3 Comments on this post:

By: NewYorker1 on 11/3/09 at 7:24

In reference to "Stick to Your Guns, I get upset when people invite me to their weddings. I HATE weddings and I make it very clear to relatives and friends that I DO NOT attend weddings, funerals, or graduations. It ticks me off when I receive an invitation for these events and people already know how I feel about them.

By: BenDover on 11/3/09 at 8:07

Don't bring it up, Confused. Just put it behind you and move forward.

By: jps13pat on 11/3/09 at 12:44

This advice is worst than the "gay roomate" advice a few months back!!! Keeping secrets from your boyfriend?? Are you kidding me?!

First, drinking is not an excuse to cheat on your boyfriend. Second, being mad at your boyfriend is not an excuse to cheat on your boyfriend. Third, "it was just a kiss and it was short lived" is not an excuse to cheat on your boyfriend. Fourth, "he probably did the same thing while I was gone" is not an excuse to cheat on your boyfriend.

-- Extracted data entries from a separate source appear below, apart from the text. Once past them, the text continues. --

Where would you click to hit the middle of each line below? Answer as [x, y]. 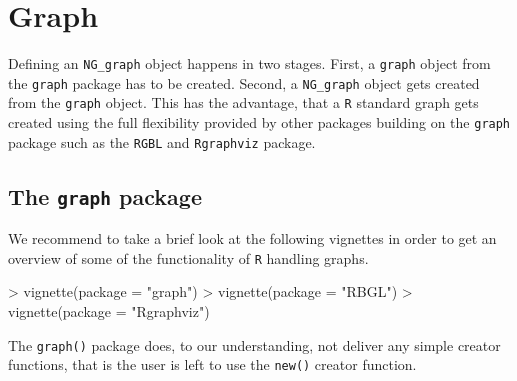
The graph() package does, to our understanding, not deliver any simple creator [254, 344]
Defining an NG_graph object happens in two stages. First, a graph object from [249, 63]
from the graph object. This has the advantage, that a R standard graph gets [243, 102]
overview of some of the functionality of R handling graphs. [188, 257]
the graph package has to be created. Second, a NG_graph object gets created [244, 82]
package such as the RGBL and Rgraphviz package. [162, 141]
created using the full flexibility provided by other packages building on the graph [259, 122]
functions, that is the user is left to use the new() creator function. [212, 364]
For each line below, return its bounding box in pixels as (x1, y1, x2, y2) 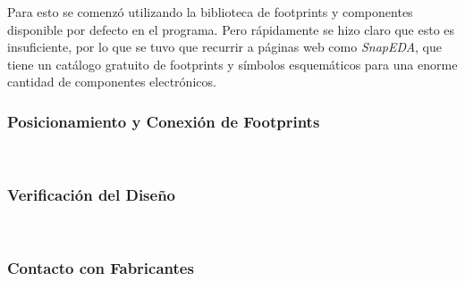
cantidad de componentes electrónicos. (7, 72, 216, 91)
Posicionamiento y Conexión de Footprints (7, 110, 320, 132)
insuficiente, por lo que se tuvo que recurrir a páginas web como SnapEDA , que (7, 37, 443, 56)
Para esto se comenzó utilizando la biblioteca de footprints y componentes (7, 3, 413, 21)
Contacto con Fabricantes (7, 256, 194, 278)
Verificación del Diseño (7, 183, 176, 205)
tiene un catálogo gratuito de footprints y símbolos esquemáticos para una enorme (7, 54, 458, 73)
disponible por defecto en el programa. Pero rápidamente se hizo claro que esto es (7, 20, 455, 38)
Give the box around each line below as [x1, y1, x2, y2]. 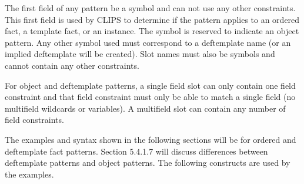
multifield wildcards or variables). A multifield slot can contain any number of [5, 102, 286, 114]
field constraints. [5, 113, 64, 126]
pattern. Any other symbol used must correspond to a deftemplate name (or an [5, 36, 291, 48]
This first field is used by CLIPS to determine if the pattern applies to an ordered [5, 13, 300, 25]
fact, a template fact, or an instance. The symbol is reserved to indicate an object [5, 25, 299, 37]
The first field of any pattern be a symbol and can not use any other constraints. [5, 2, 296, 14]
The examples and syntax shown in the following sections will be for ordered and [5, 133, 296, 145]
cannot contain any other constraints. [5, 59, 139, 71]
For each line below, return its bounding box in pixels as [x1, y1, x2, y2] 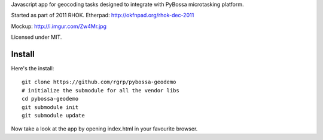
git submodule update [22, 112, 85, 119]
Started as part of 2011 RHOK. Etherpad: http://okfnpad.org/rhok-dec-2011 [11, 12, 194, 19]
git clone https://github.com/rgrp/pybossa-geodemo [22, 79, 176, 86]
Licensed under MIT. [11, 33, 62, 41]
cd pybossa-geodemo [22, 95, 79, 102]
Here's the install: [11, 65, 54, 72]
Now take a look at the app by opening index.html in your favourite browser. [11, 125, 198, 132]
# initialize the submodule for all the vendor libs [22, 87, 179, 94]
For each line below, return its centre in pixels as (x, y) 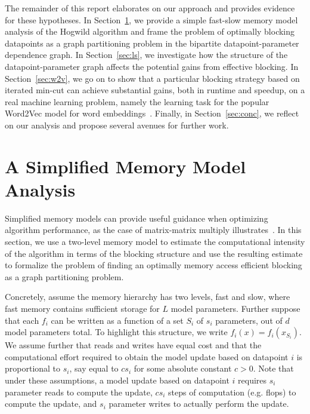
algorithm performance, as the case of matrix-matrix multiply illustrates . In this (153, 230)
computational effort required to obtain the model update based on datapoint (147, 356)
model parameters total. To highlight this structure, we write (116, 332)
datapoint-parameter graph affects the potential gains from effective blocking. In (152, 66)
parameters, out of (249, 320)
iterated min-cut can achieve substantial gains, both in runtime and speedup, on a (155, 90)
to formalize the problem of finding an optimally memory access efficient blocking (154, 265)
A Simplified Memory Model (125, 166)
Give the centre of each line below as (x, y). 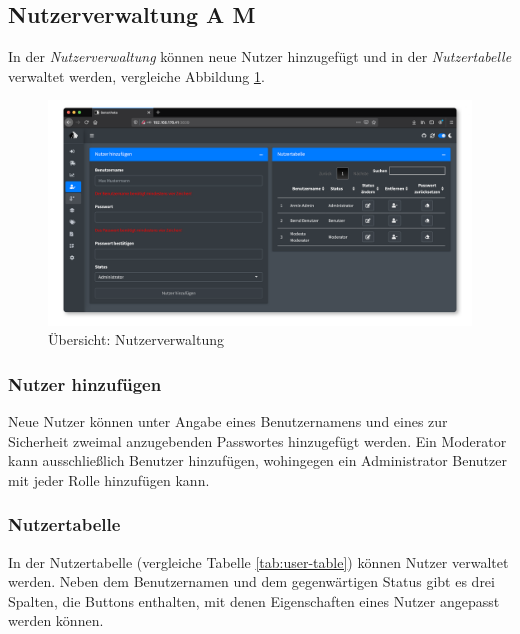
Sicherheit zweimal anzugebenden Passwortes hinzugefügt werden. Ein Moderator (257, 440)
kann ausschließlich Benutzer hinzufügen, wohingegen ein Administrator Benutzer (257, 460)
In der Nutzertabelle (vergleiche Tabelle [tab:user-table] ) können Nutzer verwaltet (258, 561)
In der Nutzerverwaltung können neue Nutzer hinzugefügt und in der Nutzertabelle (260, 56)
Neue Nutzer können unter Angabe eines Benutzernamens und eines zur (228, 421)
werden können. (56, 620)
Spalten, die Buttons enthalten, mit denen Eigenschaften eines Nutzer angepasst (254, 600)
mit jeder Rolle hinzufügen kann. (109, 479)
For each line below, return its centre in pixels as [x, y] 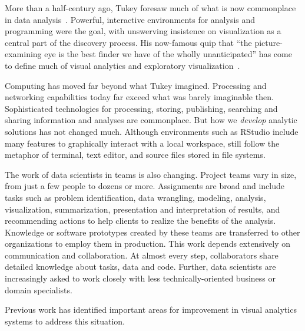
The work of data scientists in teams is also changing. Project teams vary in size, [151, 174]
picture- [268, 42]
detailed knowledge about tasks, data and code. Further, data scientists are [140, 267]
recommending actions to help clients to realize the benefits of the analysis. [140, 221]
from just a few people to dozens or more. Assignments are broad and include [145, 186]
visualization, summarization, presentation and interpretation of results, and [142, 209]
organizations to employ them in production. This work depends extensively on [147, 244]
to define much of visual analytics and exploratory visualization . [122, 65]
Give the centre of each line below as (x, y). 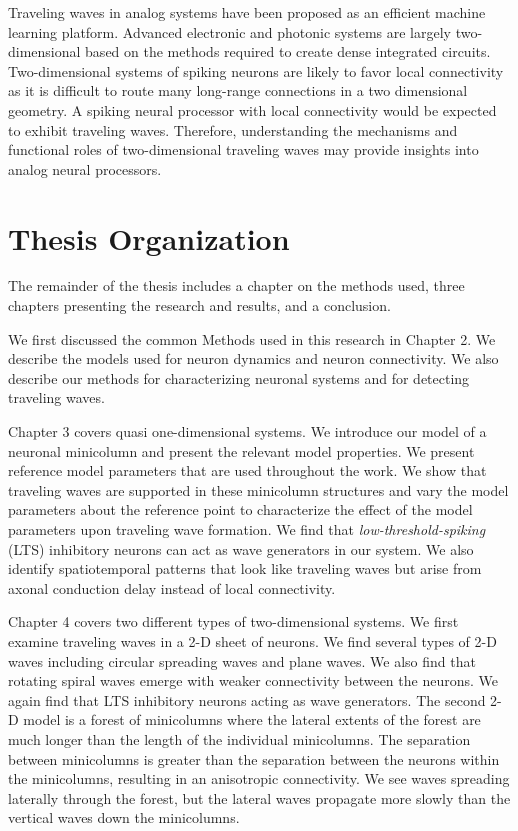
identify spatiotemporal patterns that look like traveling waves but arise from (245, 568)
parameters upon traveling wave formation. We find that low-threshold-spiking (247, 529)
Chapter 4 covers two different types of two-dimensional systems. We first (233, 621)
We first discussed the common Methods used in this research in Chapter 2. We (252, 338)
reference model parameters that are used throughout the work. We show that (247, 470)
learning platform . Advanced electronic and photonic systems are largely (229, 31)
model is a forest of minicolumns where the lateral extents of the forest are (252, 719)
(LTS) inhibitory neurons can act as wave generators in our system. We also (241, 548)
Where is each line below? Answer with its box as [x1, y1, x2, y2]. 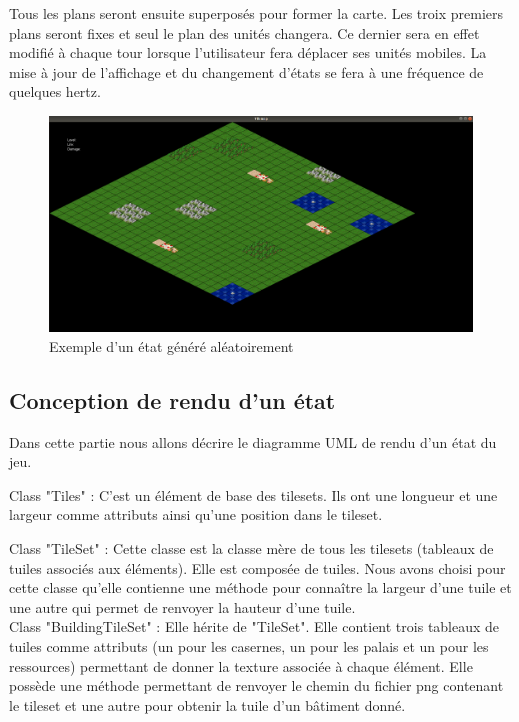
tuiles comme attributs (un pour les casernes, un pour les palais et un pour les [9, 636, 489, 657]
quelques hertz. [9, 81, 101, 102]
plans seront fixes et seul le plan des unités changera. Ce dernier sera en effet [9, 22, 480, 43]
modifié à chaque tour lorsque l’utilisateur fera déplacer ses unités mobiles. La [9, 42, 487, 63]
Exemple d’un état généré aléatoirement [49, 335, 294, 356]
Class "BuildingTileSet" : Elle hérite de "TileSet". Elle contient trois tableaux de [9, 616, 500, 637]
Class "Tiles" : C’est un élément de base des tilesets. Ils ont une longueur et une [9, 484, 498, 505]
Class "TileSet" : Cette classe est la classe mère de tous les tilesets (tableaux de [9, 538, 494, 559]
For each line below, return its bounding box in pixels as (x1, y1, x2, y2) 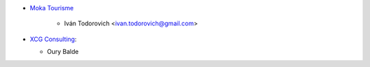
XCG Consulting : (29, 35, 77, 43)
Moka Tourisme (29, 4, 74, 12)
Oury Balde (47, 48, 79, 56)
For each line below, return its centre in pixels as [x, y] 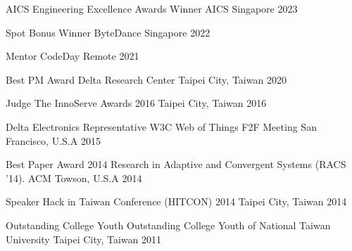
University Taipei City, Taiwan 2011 [84, 239]
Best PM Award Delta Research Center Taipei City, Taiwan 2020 [146, 79]
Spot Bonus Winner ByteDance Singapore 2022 [108, 32]
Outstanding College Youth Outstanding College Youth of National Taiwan [168, 225]
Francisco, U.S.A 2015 [53, 140]
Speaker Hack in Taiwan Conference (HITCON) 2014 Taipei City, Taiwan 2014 [176, 201]
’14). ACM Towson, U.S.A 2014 [74, 178]
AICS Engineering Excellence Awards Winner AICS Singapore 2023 [152, 8]
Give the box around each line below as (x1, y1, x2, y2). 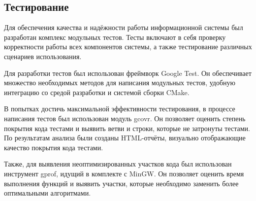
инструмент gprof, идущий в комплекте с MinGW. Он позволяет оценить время (4, 168, 244, 178)
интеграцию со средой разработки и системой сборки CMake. (4, 87, 190, 97)
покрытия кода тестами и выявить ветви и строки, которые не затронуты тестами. (4, 123, 250, 133)
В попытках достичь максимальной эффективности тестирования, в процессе (4, 103, 235, 114)
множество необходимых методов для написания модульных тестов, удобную (4, 77, 236, 88)
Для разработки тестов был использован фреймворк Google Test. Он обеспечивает (4, 67, 252, 78)
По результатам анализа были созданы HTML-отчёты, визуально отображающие (4, 133, 246, 143)
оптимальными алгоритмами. (4, 188, 91, 198)
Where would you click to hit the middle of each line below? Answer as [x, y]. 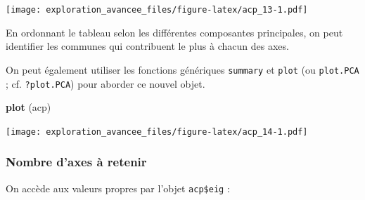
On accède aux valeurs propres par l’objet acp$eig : [118, 188]
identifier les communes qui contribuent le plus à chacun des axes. [147, 46]
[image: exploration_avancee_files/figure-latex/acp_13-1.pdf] [157, 10]
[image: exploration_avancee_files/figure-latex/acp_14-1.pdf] [157, 132]
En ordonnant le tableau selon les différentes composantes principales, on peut [174, 32]
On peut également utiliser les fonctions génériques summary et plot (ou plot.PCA [182, 69]
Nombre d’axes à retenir [76, 162]
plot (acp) [28, 107]
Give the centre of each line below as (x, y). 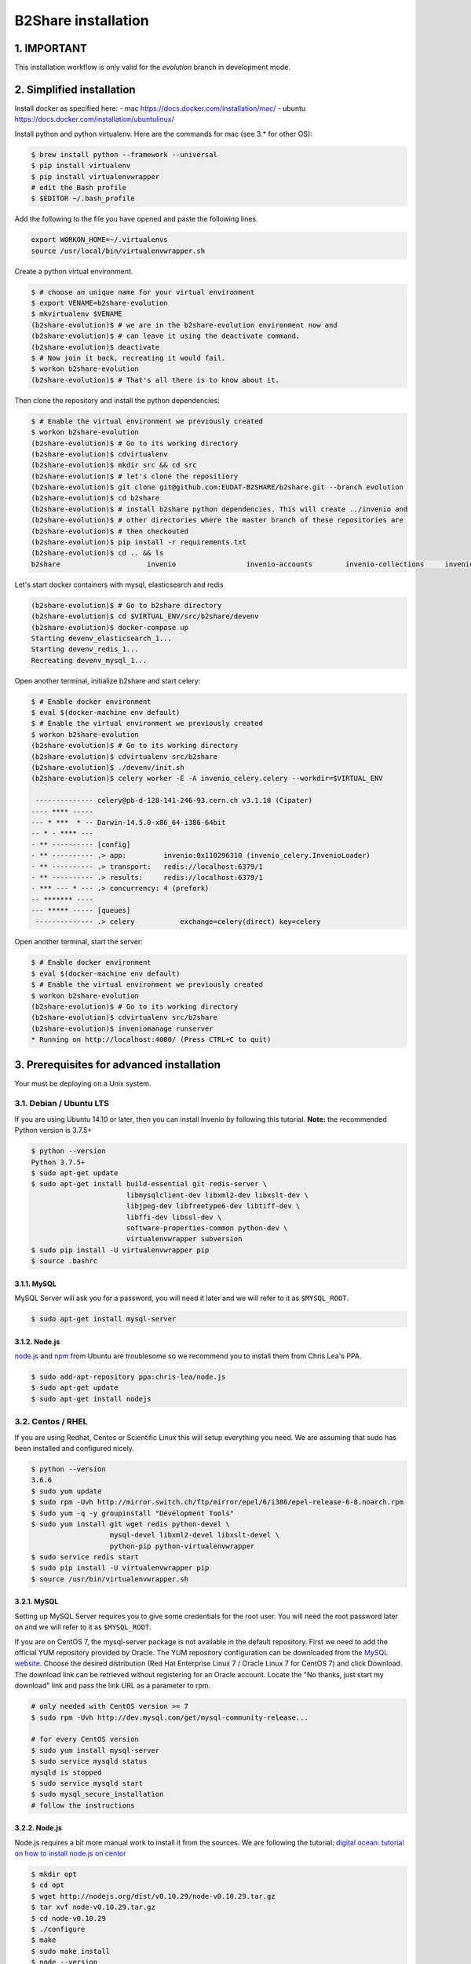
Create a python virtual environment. (74, 271)
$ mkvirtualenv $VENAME (77, 314)
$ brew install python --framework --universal (124, 154)
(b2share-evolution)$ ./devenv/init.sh (108, 768)
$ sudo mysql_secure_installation (97, 1794)
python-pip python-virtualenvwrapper (182, 1546)
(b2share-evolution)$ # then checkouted (110, 531)
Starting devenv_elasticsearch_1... (102, 638)
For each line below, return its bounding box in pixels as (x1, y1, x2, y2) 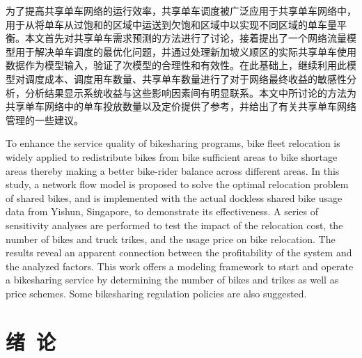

It's time for these two to face each other and own up to their problems instead of just masking it over like the rest of the world tends to do. If the relationship ends so be it. If that breaks that girls heart, perhaps she should have thought about that before getting trashed and pulling some guy into the corner.

If I were the boyfriend in this situation, IF the girl told me what had happened as soon as she got back, I would be mad but I would likely forgive her. If she waited a few months to tell me, I would be even madder, and would have to think hard before forgiving her. If I found out some other way that girl is out of my life forever.

It's always always better to own up to your mistakes on the front end.